The convict hesitated, a scowl on his face; and the little girl held out her arms to him and said: “If you will, I guess I’ll kiss you.” The scowl vanished in an instant, and he lifted the child as tenderly as a father. Half-way up the stairs she kissed him. At the head of the stairs she said, “Now, you’ve got to kiss me, too.”

He blushed like a woman, looked into her innocent face, and then kissed her cheek, and before he reached the foot of the stairs again the man had tears in his eyes. From that day he was a changed man, and no one in the place gave less trouble. Maybe in his far Western home he had a Katie of his own. No one knows, for he never revealed his inner life; but the change so quickly wrought by a child gave hope that he would forsake his evil ways.

When Mr. Cole, a well-known circus proprietor in the South, sold his stock in New Orleans, three dun ring horses that he had owned for years went with the others by mistake. Mr. Cole at once bought them back, saying that he would never consent to have the horses become the property of any one who would make them work, and that he had decided to put them to a painless death. He proposed bleeding them to death, but W. B. Leonard, a liveryman, suggested that the use of chloroform would be a better and less painful mode. This was finally decided upon, and a reliable man procured, who was to have performed the operation.
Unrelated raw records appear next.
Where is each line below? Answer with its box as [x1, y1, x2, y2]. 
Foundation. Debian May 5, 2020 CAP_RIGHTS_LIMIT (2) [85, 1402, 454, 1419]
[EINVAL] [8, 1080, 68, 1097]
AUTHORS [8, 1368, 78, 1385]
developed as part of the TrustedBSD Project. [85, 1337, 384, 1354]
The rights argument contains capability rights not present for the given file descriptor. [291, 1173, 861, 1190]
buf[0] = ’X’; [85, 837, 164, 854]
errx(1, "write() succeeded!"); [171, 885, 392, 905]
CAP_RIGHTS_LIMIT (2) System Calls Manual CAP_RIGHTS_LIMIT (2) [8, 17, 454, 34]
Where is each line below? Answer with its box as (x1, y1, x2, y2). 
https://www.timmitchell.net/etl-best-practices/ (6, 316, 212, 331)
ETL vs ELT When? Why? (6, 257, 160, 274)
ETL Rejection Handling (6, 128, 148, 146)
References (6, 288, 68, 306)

They were all collected in the circus tent. There were Cole, Leonard, the riders and the clowns, the ringmaster, the tumblers and leapers, and the three pet duns. Calling the little mare by name, he told her to kiss them all good-bye. The intelligent animal, stretching forward her head, kissed each one. This was more than they could stand, and the sacrifice was put off. Cole had no place to take them to, so Mr. Leonard promised to find some one who would assume charge of them, under a guarantee never to work them, but to keep them in good order until death should claim them for the grave.
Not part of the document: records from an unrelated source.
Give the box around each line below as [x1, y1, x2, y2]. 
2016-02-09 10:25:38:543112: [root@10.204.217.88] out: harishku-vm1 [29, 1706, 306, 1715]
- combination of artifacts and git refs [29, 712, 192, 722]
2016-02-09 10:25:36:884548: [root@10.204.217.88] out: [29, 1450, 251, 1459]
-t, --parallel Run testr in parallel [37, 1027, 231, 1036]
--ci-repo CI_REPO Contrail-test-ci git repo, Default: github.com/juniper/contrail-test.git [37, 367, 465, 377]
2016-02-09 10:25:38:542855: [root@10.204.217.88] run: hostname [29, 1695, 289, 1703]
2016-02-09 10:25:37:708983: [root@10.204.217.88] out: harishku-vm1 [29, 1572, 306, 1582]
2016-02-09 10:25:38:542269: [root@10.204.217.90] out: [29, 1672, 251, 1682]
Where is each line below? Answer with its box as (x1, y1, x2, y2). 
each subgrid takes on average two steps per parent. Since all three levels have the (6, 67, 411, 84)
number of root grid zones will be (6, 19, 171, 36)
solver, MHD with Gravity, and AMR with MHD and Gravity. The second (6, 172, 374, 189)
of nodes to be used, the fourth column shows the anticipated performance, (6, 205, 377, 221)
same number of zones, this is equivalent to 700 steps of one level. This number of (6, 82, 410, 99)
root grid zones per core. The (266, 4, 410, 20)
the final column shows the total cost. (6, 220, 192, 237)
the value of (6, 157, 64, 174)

A remarkable case of a child being brought back to life by a kiss occurred in Louisville, Ky. A man named Joseph Meyer had two children, a boy about ten years and a girl about two months old. This baby, which appeared healthy, was suddenly taken ill with something like convulsions, and came very near dying before medical aid could be summoned. The doctor was called in and gave the child some medicine, not thinking, however, that it could possibly live. He then left, but returned the next morning. When he reached the house the child was barely breathing, and in a few minutes afterwards respiration stopped altogether. Every appearance of death was visible; the face assumed the hue of death, the jaw dropped, limbs relaxed, and the eyes became glazed. The doctor examined the pulse, and listened for the beating of the heart, but failing to find any signs of life, pronounced the child dead. It lay thus for fully ten minutes, with the members of the family grouped around the bed lamenting, as is usual in such cases. The little girl’s brother, who was just old enough to understand the situation, and who seemed to be greatly grieved, suddenly stepped from the circle and approached the supposed corpse, leaned over and imprinted a kiss upon the pallid lips. The baby’s mouth was slightly open, and in kissing her the boy blew his breath down her throat. The little lips suddenly moved, the child gave one or two sudden gasps and then commenced to breathe, slowly and feebly at first, and then gradually stronger, until respiration became almost natural. Every one around was terribly astonished at this unlooked-for coming back from the dead, and did not seem to realize the fact until the child had been breathing for half an hour. The little one rapidly improved, and eventually regained its health.